◆ TASK INPUTS:
<<<<

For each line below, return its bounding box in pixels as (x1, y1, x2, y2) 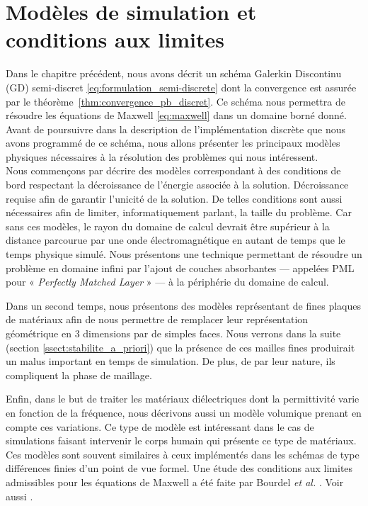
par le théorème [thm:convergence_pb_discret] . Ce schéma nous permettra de (6, 94, 345, 108)
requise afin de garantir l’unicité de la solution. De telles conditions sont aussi (6, 191, 343, 206)
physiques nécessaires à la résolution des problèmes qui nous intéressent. (6, 149, 318, 164)
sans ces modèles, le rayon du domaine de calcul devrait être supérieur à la (6, 218, 330, 233)
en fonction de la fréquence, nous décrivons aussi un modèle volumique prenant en (6, 405, 362, 420)
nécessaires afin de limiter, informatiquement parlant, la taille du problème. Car (6, 205, 352, 220)
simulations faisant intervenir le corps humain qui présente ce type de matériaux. (6, 433, 357, 448)
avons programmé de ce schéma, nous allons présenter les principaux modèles (6, 135, 340, 150)
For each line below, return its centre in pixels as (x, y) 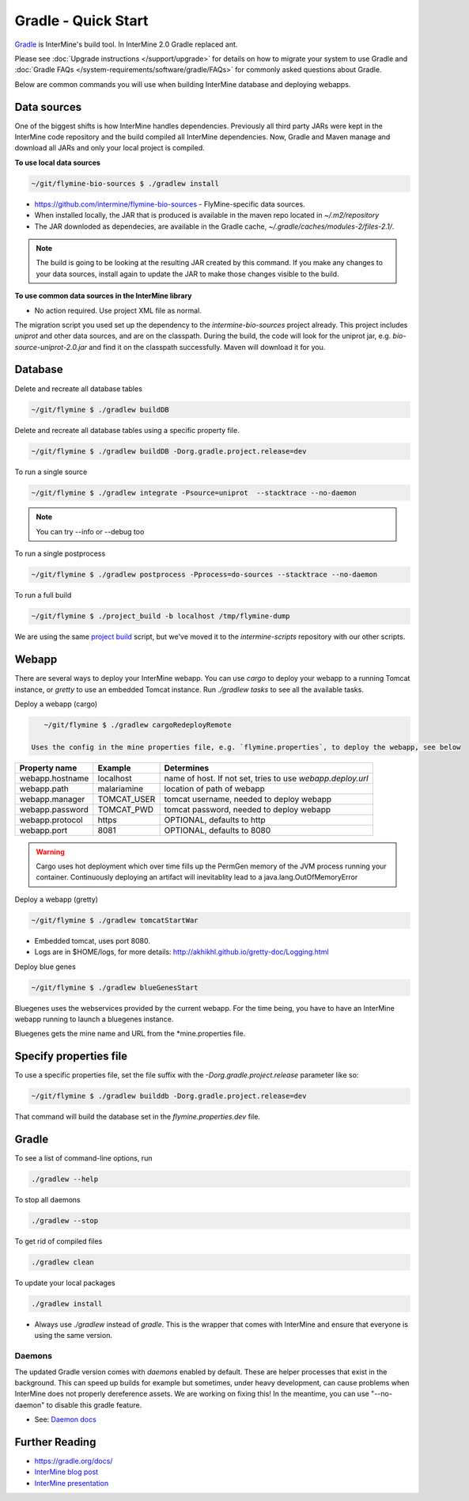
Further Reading (55, 1442)
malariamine (121, 788)
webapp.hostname (54, 778)
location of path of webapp (214, 788)
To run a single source (51, 472)
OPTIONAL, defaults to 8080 (217, 830)
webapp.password (54, 809)
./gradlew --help (65, 1179)
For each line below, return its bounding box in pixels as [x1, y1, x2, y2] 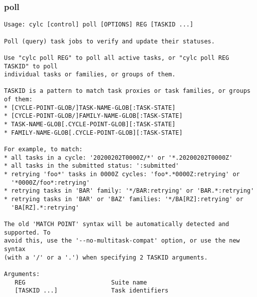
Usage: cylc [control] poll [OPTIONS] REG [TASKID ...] [4, 21, 194, 28]
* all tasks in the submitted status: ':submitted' [4, 162, 179, 170]
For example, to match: [4, 146, 83, 153]
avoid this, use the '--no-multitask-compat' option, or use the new [4, 237, 240, 245]
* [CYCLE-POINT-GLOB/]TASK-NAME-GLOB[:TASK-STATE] [4, 104, 176, 111]
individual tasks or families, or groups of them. [4, 71, 176, 78]
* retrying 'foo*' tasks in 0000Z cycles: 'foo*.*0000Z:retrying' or [4, 171, 240, 178]
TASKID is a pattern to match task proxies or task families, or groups [4, 87, 251, 95]
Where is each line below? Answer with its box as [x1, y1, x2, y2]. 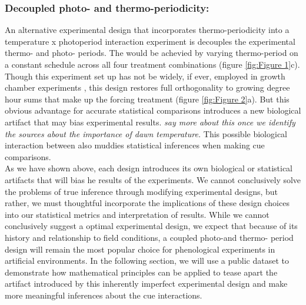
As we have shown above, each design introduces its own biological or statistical [5, 162, 293, 174]
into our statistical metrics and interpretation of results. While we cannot [5, 208, 270, 220]
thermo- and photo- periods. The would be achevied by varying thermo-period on [5, 47, 298, 59]
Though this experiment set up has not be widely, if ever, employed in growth [5, 69, 285, 82]
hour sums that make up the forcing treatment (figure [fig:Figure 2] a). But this [5, 92, 290, 105]
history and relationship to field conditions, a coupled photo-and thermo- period [5, 231, 294, 243]
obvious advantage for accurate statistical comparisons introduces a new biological [5, 104, 301, 117]
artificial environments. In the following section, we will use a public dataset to [5, 254, 289, 267]
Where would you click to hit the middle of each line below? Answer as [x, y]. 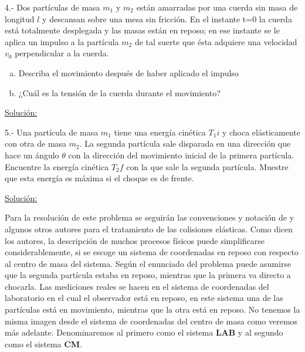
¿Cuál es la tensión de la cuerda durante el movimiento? [119, 92]
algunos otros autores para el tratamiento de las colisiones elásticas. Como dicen [149, 229]
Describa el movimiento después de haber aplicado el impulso [128, 72]
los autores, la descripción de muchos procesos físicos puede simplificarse [135, 240]
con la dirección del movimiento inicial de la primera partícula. [181, 155]
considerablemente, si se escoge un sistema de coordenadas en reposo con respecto [152, 252]
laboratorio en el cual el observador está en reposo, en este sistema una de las [144, 298]
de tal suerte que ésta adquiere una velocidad [216, 41]
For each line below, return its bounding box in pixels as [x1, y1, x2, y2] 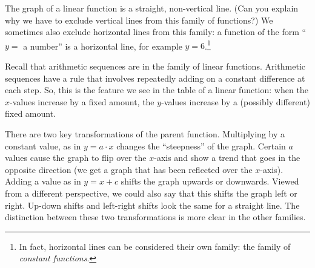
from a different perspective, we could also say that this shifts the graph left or [5, 186, 297, 199]
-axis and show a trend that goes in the [154, 151, 300, 164]
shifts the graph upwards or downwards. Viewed [121, 175, 299, 188]
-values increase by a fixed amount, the [10, 95, 154, 108]
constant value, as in [5, 139, 81, 152]
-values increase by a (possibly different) [161, 95, 310, 108]
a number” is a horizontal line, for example [23, 39, 182, 52]
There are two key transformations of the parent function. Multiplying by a [5, 128, 285, 140]
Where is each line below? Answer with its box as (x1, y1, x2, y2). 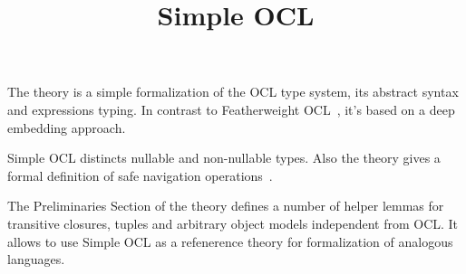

>>>>

◆ EXERCISE PROMPT: Only the text of the entries belongs in the answer, copied exactly; the pictures stay out.

◆ RESULT FOR THIS EXERCISE:
For each line below, return its bounding box in pixels as (x1, y1, x2, y2) 
par le théorème [thm:convergence_pb_discret] . Ce schéma nous permettra de (6, 94, 345, 108)
requise afin de garantir l’unicité de la solution. De telles conditions sont aussi (6, 191, 343, 206)
physiques nécessaires à la résolution des problèmes qui nous intéressent. (6, 149, 318, 164)
sans ces modèles, le rayon du domaine de calcul devrait être supérieur à la (6, 218, 330, 233)
en fonction de la fréquence, nous décrivons aussi un modèle volumique prenant en (6, 405, 362, 420)
nécessaires afin de limiter, informatiquement parlant, la taille du problème. Car (6, 205, 352, 220)
simulations faisant intervenir le corps humain qui présente ce type de matériaux. (6, 433, 357, 448)
avons programmé de ce schéma, nous allons présenter les principaux modèles (6, 135, 340, 150)
For each line below, return its centre in pixels as (x, y) 
Further Reading (55, 1442)
malariamine (121, 788)
webapp.hostname (54, 778)
location of path of webapp (214, 788)
To run a single source (51, 472)
OPTIONAL, defaults to 8080 (217, 830)
webapp.password (54, 809)
./gradlew --help (65, 1179)
For each line below, return its bounding box in pixels as [x1, y1, x2, y2] 
Usage: cylc [control] poll [OPTIONS] REG [TASKID ...] [4, 21, 194, 28]
* all tasks in the submitted status: ':submitted' [4, 162, 179, 170]
For example, to match: [4, 146, 83, 153]
avoid this, use the '--no-multitask-compat' option, or use the new [4, 237, 240, 245]
* [CYCLE-POINT-GLOB/]TASK-NAME-GLOB[:TASK-STATE] [4, 104, 176, 111]
individual tasks or families, or groups of them. [4, 71, 176, 78]
* retrying 'foo*' tasks in 0000Z cycles: 'foo*.*0000Z:retrying' or [4, 171, 240, 178]
TASKID is a pattern to match task proxies or task families, or groups [4, 87, 251, 95]
Where is each line below? Answer with its box as [x1, y1, x2, y2]. 
As we have shown above, each design introduces its own biological or statistical [5, 162, 293, 174]
into our statistical metrics and interpretation of results. While we cannot [5, 208, 270, 220]
thermo- and photo- periods. The would be achevied by varying thermo-period on [5, 47, 298, 59]
Though this experiment set up has not be widely, if ever, employed in growth [5, 69, 285, 82]
hour sums that make up the forcing treatment (figure [fig:Figure 2] a). But this [5, 92, 290, 105]
history and relationship to field conditions, a coupled photo-and thermo- period [5, 231, 294, 243]
obvious advantage for accurate statistical comparisons introduces a new biological [5, 104, 301, 117]
artificial environments. In the following section, we will use a public dataset to [5, 254, 289, 267]
Where would you click to hit the middle of each line below? Answer as [x, y]. 
¿Cuál es la tensión de la cuerda durante el movimiento? [119, 92]
algunos otros autores para el tratamiento de las colisiones elásticas. Como dicen [149, 229]
Describa el movimiento después de haber aplicado el impulso [128, 72]
los autores, la descripción de muchos procesos físicos puede simplificarse [135, 240]
con la dirección del movimiento inicial de la primera partícula. [181, 155]
considerablemente, si se escoge un sistema de coordenadas en reposo con respecto [152, 252]
laboratorio en el cual el observador está en reposo, en este sistema una de las [144, 298]
de tal suerte que ésta adquiere una velocidad [216, 41]
For each line below, return its bounding box in pixels as [x1, y1, x2, y2] 
from a different perspective, we could also say that this shifts the graph left or [5, 186, 297, 199]
-axis and show a trend that goes in the [154, 151, 300, 164]
shifts the graph upwards or downwards. Viewed [121, 175, 299, 188]
-values increase by a fixed amount, the [10, 95, 154, 108]
constant value, as in [5, 139, 81, 152]
-values increase by a (possibly different) [161, 95, 310, 108]
a number” is a horizontal line, for example [23, 39, 182, 52]
There are two key transformations of the parent function. Multiplying by a [5, 128, 285, 140]
Where is each line below? Answer with its box as (x1, y1, x2, y2). 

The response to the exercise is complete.